对方的力道颇大,一点都感觉不到对女性的怜香惜玉,顾小雨脚下一个踉跄,虽然早有防备,还是在意外强硬的拉扯下差点就倒头撞在他胸前的轻铠上,随着距离的贴近,鼻腔里顿时盈满混合着不明显汗味和某种薰香的野兽气息,雄性费洛蒙的强烈攻势让她有片刻的恍惚,但很快就又晃着脑袋重新清醒过来。
「兄长大人,你这是……!」本来因为他的出现,猛然醒悟自己擅离队伍的狄米洛还心虚愧疚得一句都不敢多言,但看到自己重视的姐姐刚见面就被人粗鲁对待,动手的这个人还是自己的血亲哥哥,他立刻就手足无措地上前想将两人分开。
这几年间在皇宫中也不是没有见过兄长和女性有所互动,只是面对那些娇弱得宛如风一吹就倒的贵族小姐时,对方的举止向来都是绅士有礼而不踰矩的,绝不是像现在这样不顾对方感受。
怀中的女孩对成年的狮鹫太子来说根本不算什麽重量,莱昂斯抱着她一个旋身,轻易就避开了自己弟弟的碰触,甚至还迈步拉开与他之间的间距。
「请等一下!殿下你……哼嗯……!」顾小雨抬起头,正要抗议方才粗暴的硬扯,一只覆盖在军用黑手套下的大手就像她刚才对狄米洛做的那样强硬地扣住了她的下颔,另一只手按着她的背脊毫不客气地顺滑而下,然後揽住她的腰,将她的下身也紧紧贴靠在硬梆梆的男性身躯上。
敏感的背遭人用占有意味十足的方式抚摸而过,她情不自禁地发出低哼,觉得那有力的指节好像把她的背部曲线都在大庭广众之下摸了个透彻,还想开口说些什麽,就被捏着下颚,对上一双深处藏匿着凶兽的幽蓝眼眸。
「别说话了,不过就是久未见面,稍微打个『招呼』而已。」美丽高贵的脸庞上挂着一抹优雅得体的笑,其中的笑意却半分没有达到眼底,一脚向前崁入她的两腿之间,莱昂斯压着她的後背,刻意在招呼这个单词上加重了咬字。
「所以乖孩子只要闭嘴就行了。」
盯着那双近在咫尺的漂亮眼瞳,顾小雨一个怔愣,感觉到粗长的狮尾从衣裳的下摆探入,勾引似地划过她腰间,和狄米洛相比更加粗硬的毛发刮过细嫩的皮肤,刺麻的痒意也让她颈後的汗毛齐齐竖立了起来。
察觉到自己哥哥的意图,狄米洛心中警铃大作,可是没给他阻止的机会,莱昂斯就率先低头夺去了怀中女孩的唇瓣。
和方才他被亲吻时的轻巧不同,他的兄长强制给予的这个吻明显带有更深的欲念,成年男性腥红色的舌头钻入了被迫打开的双唇,固执地舔弄起口腔里头分泌的透明津液,想要将入侵者推出去的嫩粉小舌刚探出头就被他一把捕获,还没抵抗成功就被缠绕着用力吮吸,没多久就响起了淫靡甜腻的水声。
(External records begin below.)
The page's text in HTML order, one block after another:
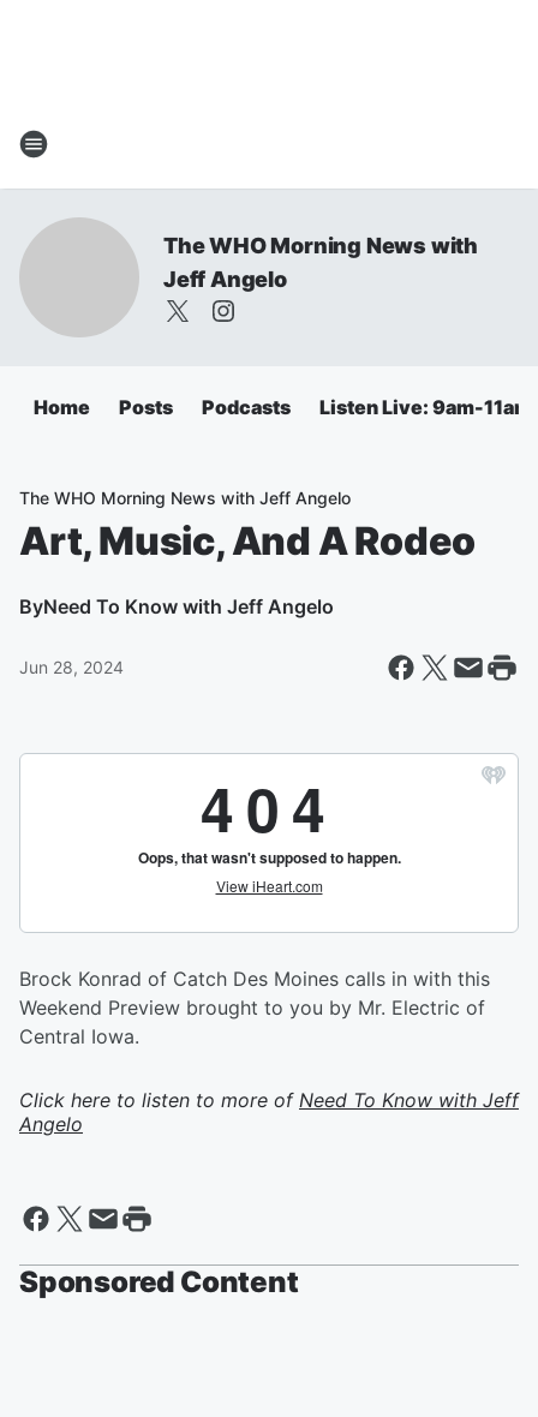
The WHO Morning News with
Jeff Angelo
Home Posts Podcasts Listen Live: 9am-11am
The WHO Morning News with Jeff Angelo
Art, Music, And A Rodeo
ByNeed To Know with Jeff Angelo
Jun 28, 2024
Brock Konrad of Catch Des Moines calls in with this
Weekend Preview brought to you by Mr. Electric of
Central Iowa.
Click here to listen to more of Need To Know with Jeff
Angelo
Sponsored Content

「姆嗯……殿下……等一……唔……」被拘束在皇太子殿下怀里,方才面对他时还游刃有馀的女孩一下就陷入了被动,双手撑在强吻她的人胸前,看起来就像是想把对方给推开,可是随着湿吻时间的延长,她最後连眼尾都泛起了诱人的绯色,抵抗的力度也逐渐弱了下来,甚至从喉咙间发出微弱的哼呜声。
「哥哥……阿迦塔丶姐姐……?」愣愣地望着自己在这世界上最喜欢的两个人紧密贴合在一起,狄米洛大张着眼,感觉自己的心脏传来阵阵难以忽视的刺痛,可是明明知道看着会难受,他却发现自己无论如何都闭不了眼,更遑论是移开视线。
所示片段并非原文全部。